Created on Wed Mar 10 19:01:07 2021

@author: Administrator
"""



#%%
import numpy as np
import pandas as pd
import matplotlib.pyplot as plt
import operator
import time
import xgboost as xgb
from xgboost import plot_importance  #画特征重要性的函数
#from imblearn.ensemble import EasyEnsemble  #还有模块木有安装
from sklearn.model_selection import train_test_split
#from sklearn.externals import joblib 已经改成了下面这种方式
import joblib
from sklearn.metrics import auc,roc_curve  #说明是分类
plt.rc('font',family='SimHei',size=13)   #使画出的图形中能正常显示中文
%matplotlib inline



#%%
#训练数据、线上数据(无Y)、验证数据
train_data = pd.read_csv('D:/迅雷下载/3.学习模型/3.学习模型/train_user_model_feat.csv')
print(len(train_data[train_data['label']==1]),len(train_data[train_data['label']==0]))  # 1: 815  0:42688
online_data = pd.read_csv('D:/迅雷下载/3.学习模型/3.学习模型/online_user_model_feat.csv')
valid_data = pd.read_csv('D:/迅雷下载/3.学习模型/3.学习模型/valid_user_model_feat.csv')
print(len(valid_data[valid_data['label']==1]),len(valid_data[valid_data['label']==0]))  # 1:892   0:39302



#%%
train_y = train_data[['label']]
train_y.columns = ['y']
train_x = train_data.drop(['label','user_id'],axis=1)

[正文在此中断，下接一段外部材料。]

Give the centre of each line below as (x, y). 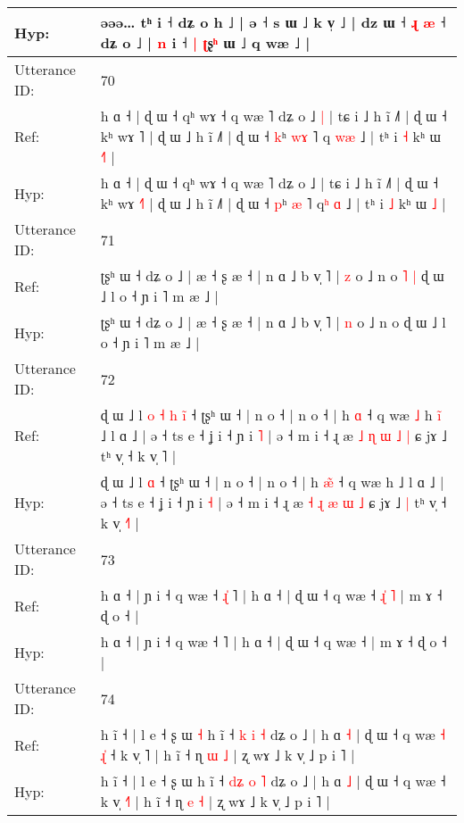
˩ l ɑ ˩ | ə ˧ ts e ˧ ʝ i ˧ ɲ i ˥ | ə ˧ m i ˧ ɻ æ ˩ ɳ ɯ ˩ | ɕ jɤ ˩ (273, 435)
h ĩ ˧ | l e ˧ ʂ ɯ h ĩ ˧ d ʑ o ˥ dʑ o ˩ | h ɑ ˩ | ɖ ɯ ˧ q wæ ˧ (273, 781)
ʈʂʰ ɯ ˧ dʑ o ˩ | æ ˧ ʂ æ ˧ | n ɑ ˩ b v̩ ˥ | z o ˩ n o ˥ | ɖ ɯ (272, 275)
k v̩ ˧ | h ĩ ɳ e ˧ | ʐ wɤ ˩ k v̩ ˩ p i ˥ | (215, 801)
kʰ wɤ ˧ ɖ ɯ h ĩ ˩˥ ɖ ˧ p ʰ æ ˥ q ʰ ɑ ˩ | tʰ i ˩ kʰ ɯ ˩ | (273, 203)
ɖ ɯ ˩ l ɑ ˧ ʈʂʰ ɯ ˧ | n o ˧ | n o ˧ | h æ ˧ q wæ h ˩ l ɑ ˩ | (272, 482)
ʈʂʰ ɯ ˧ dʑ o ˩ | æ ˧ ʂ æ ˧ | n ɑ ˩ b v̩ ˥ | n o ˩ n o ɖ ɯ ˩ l (273, 322)
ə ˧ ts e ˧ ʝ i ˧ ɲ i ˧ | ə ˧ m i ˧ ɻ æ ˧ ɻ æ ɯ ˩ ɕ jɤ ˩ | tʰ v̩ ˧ (273, 502)
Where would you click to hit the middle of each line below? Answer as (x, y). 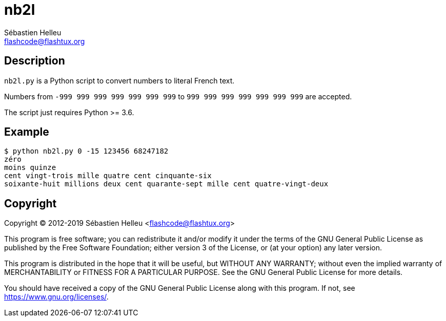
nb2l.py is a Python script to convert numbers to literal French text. (119, 80)
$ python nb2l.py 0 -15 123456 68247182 (86, 151)
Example (27, 132)
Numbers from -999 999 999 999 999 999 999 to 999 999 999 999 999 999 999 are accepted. (178, 96)
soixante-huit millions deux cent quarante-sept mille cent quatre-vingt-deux (166, 184)
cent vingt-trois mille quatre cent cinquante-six (108, 176)
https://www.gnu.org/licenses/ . (56, 297)
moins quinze (30, 168)
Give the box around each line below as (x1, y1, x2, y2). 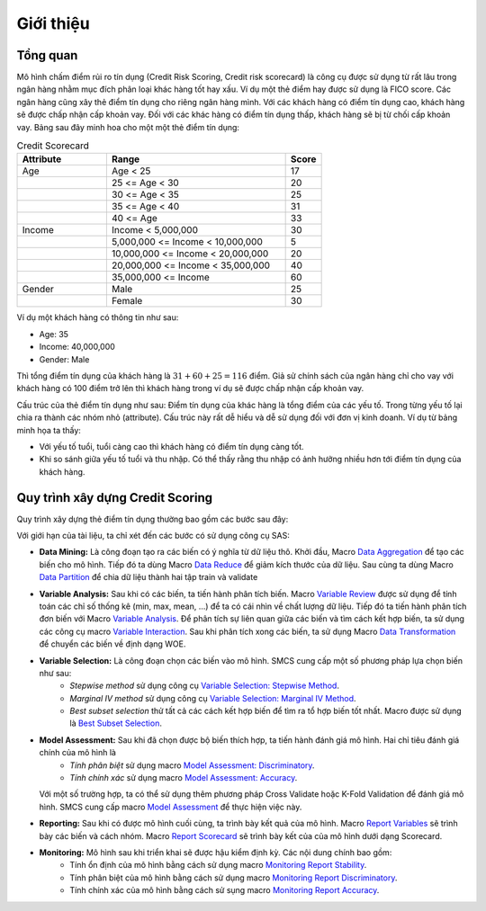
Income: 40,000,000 (39, 342, 116, 353)
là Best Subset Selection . (69, 718, 162, 728)
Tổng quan (16, 48, 78, 63)
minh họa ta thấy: (16, 424, 81, 435)
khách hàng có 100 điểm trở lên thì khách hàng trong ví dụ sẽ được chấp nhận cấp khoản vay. (16, 383, 364, 394)
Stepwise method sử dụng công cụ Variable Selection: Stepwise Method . (69, 680, 339, 692)
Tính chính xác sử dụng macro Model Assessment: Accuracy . (69, 773, 298, 783)
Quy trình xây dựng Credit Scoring (16, 490, 213, 505)
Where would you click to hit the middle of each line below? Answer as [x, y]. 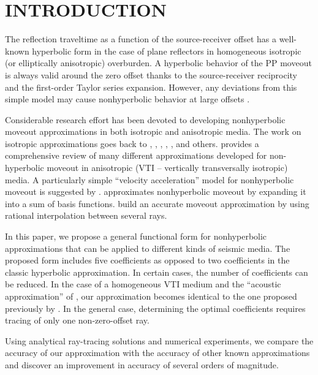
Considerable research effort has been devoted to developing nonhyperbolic [145, 119]
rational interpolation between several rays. [86, 215]
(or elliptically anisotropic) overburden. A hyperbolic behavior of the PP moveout [158, 63]
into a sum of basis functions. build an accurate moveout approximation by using [157, 203]
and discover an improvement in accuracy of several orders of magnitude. [142, 364]
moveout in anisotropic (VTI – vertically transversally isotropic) [167, 168]
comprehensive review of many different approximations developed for [136, 155]
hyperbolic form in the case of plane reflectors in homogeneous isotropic [167, 51]
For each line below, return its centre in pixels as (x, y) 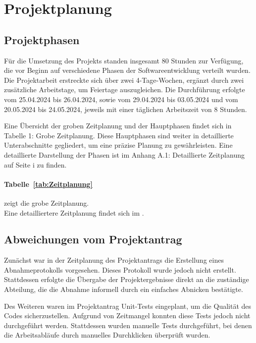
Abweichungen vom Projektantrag (93, 239)
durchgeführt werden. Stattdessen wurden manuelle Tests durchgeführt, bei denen (128, 325)
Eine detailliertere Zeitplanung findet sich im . (74, 212)
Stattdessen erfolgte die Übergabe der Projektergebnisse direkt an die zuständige (127, 279)
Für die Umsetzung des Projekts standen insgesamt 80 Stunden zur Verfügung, (124, 60)
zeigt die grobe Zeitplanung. (47, 202)
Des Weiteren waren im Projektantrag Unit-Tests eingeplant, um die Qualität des (128, 306)
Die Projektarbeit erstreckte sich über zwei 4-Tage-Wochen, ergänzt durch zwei (124, 80)
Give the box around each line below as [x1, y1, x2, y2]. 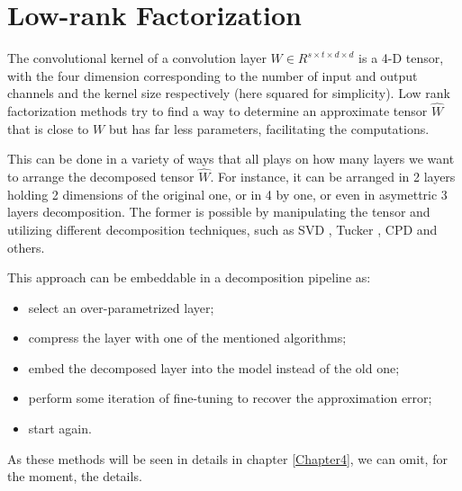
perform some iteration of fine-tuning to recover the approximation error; [28, 388, 432, 407]
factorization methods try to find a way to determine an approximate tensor [7, 102, 428, 121]
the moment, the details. [7, 467, 142, 486]
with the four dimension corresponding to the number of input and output [7, 66, 418, 85]
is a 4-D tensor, [358, 49, 444, 67]
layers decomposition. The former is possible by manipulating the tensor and [7, 202, 430, 221]
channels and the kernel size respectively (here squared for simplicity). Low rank [7, 84, 450, 103]
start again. [28, 419, 92, 438]
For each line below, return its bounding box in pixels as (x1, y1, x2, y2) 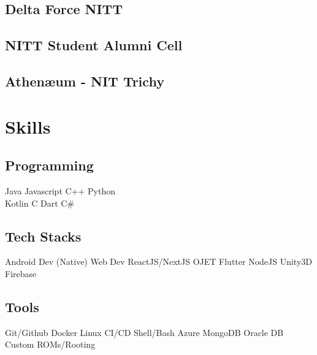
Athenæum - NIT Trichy (5, 71, 164, 90)
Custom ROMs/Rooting (5, 338, 96, 351)
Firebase (5, 267, 37, 280)
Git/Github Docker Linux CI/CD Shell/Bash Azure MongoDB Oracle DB (5, 326, 284, 338)
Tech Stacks (5, 226, 82, 245)
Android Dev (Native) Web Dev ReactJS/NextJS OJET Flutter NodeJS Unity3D (5, 255, 313, 268)
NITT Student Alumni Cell (5, 36, 183, 55)
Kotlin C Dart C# (5, 196, 75, 209)
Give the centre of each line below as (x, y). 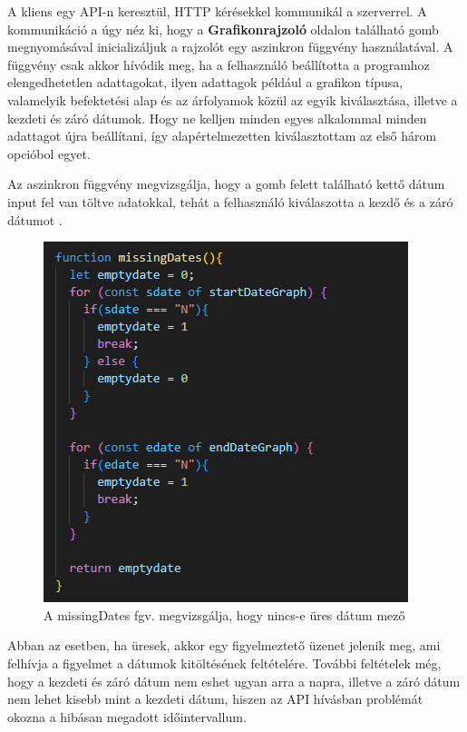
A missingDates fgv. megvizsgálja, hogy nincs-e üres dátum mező (224, 614)
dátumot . (35, 219)
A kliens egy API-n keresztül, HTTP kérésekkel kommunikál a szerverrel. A (217, 11)
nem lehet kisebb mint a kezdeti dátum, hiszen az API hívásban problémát (215, 699)
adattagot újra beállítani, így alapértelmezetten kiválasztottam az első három (222, 136)
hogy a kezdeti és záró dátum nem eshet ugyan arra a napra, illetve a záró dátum (234, 681)
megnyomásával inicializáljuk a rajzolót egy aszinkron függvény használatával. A (230, 47)
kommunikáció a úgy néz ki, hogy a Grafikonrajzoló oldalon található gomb (223, 29)
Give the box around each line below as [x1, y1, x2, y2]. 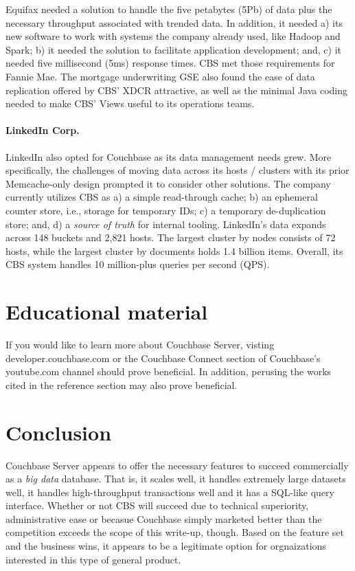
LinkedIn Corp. [5, 123, 80, 137]
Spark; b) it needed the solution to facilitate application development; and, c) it [5, 42, 341, 56]
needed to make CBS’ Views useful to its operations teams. [5, 96, 255, 111]
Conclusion [5, 418, 112, 446]
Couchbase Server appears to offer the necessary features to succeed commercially [5, 458, 349, 472]
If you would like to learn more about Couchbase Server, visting [5, 337, 275, 352]
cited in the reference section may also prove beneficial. [5, 377, 238, 392]
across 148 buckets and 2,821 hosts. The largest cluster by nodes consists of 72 [5, 230, 336, 245]
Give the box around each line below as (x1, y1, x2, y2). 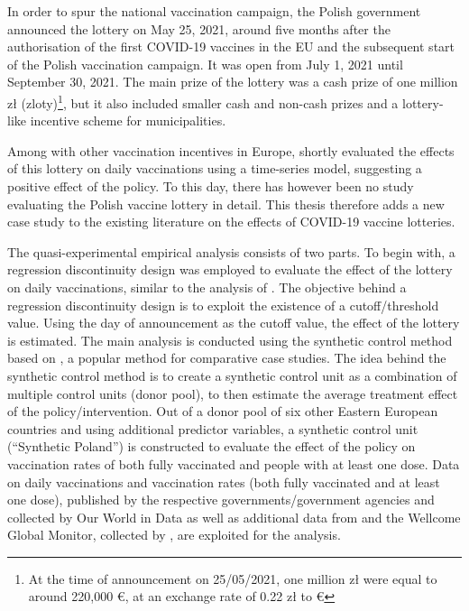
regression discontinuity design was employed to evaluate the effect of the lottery (7, 260, 453, 279)
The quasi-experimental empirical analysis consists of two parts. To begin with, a (7, 242, 455, 261)
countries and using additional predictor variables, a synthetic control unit (7, 419, 418, 438)
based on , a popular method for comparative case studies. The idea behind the (7, 348, 446, 367)
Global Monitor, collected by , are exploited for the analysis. (7, 525, 341, 544)
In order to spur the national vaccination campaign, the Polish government (7, 2, 421, 20)
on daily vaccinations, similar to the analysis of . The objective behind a (7, 277, 407, 296)
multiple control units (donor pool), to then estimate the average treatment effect (7, 384, 458, 403)
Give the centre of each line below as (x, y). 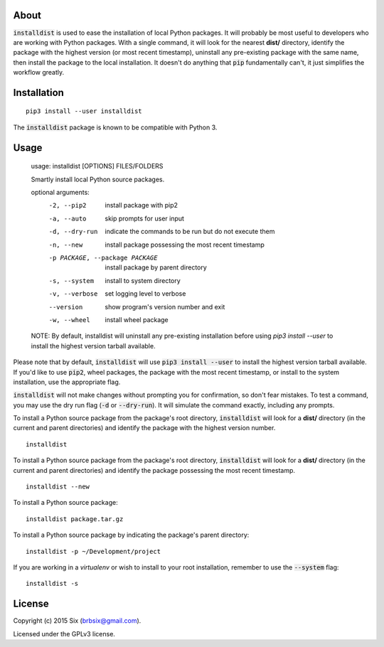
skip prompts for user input (145, 218)
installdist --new (58, 487)
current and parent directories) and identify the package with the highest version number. (144, 428)
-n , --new (66, 245)
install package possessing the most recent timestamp (185, 245)
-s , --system (71, 280)
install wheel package (137, 319)
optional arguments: (60, 193)
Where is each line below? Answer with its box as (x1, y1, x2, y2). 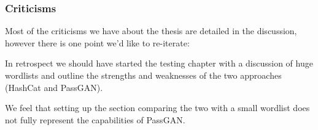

valid_y = valid_data[['label']]
valid_y.columns = ['y']
valid_x = valid_data.drop(['label','user_id'],axis=1)
# 
file_xgboost_model='./xgboost_model' #模型文件
file_xgboost_columns='./columns.csv' #最终使用的特征
file_xgboost_model_auc_ks='./xgboost_model_auc_ks.png' #模型AUC和KS值
file_xgboost_model_score='./xgboost_model_score.png' # 模型预测用户的评分分布
file_xgboost_model_prob='./xgboost_model_prob.png' #模型预测用户的概率分布


#%%
#coding=utf-8
from xgboost import XGBClassifier
from sklearn.model_selection import GridSearchCV  #网格搜索法
import xgboost as xgb
def xgbpa(trainX, trainY):
    # init ,分类
    xgb1 = XGBClassifier(  
        learning_rate=0.3,
        n_estimators=150,
        max_depth=5,
        min_child_weight=1,
        gamma=0,
        subsample=0.8,
        colsample_bytree=0.8,
        objective='binary:logistic',
        nthread=4,
        scale_pos_weight=1,
        seed=6
    )

    # max_depth 和 min_weight 参数调优   这个用给网格搜索法时的参数,数的层数由3-6
    param1 = {'max_depth': list(range(3, 7)), 'min_child_weight': list(range(1, 5, 2))}

    from sklearn import svm, datasets
    gsearch1 = GridSearchCV(
        estimator=XGBClassifier(
            learning_rate=0.3,
            n_estimators=150,
            max_depth=5,
            min_child_weight=1,
            gamma=0,
            subsample=0.8,
            colsample_bytree=0.8,
            objective='binary:logistic',
            nthread=4,
            scale_pos_weight=1,
            seed=6
        ),
        param_grid=param1, scoring='roc_auc', n_jobs=4, iid=False, cv=5)
    gsearch1.fit(trainX, trainY)
    print(gsearch1.scorer_)
    print(gsearch1.best_params_, gsearch1.best_score_)  #最佳参数(形式是字典型),最高分数(就一个值)
    best_max_depth = gsearch1.best_params_['max_depth'] #输出的max_depth的values
    best_min_child_weight = gsearch1.best_params_['min_child_weight']  #同理上面

    # gamma参数调优
    param2 = {'gamma': [i / 10.0 for i in range(0, 5, 2)]}
    gsearch2 = GridSearchCV(
        estimator=XGBClassifier(
            learning_rate=0.3,  # 如同学习率
            n_estimators=150,  # 树的个数
            max_depth=best_max_depth,  #同时替换上面的值
            min_child_weight=best_min_child_weight,  #同理上面
            gamma=0,
            subsample=0.8,
            colsample_bytree=0.8,
            objective='binary:logistic',
            nthread=4,
            scale_pos_weight=1,
            seed=6
        ),
        param_grid=param2, scoring='roc_auc', n_jobs=4, iid=False, cv=5)
    gsearch2.fit(trainX, trainY)
    print(gsearch2.scorer_)
    print(gsearch2.best_params_, gsearch2.best_score_)
    best_gamma = gsearch2.best_params_['gamma']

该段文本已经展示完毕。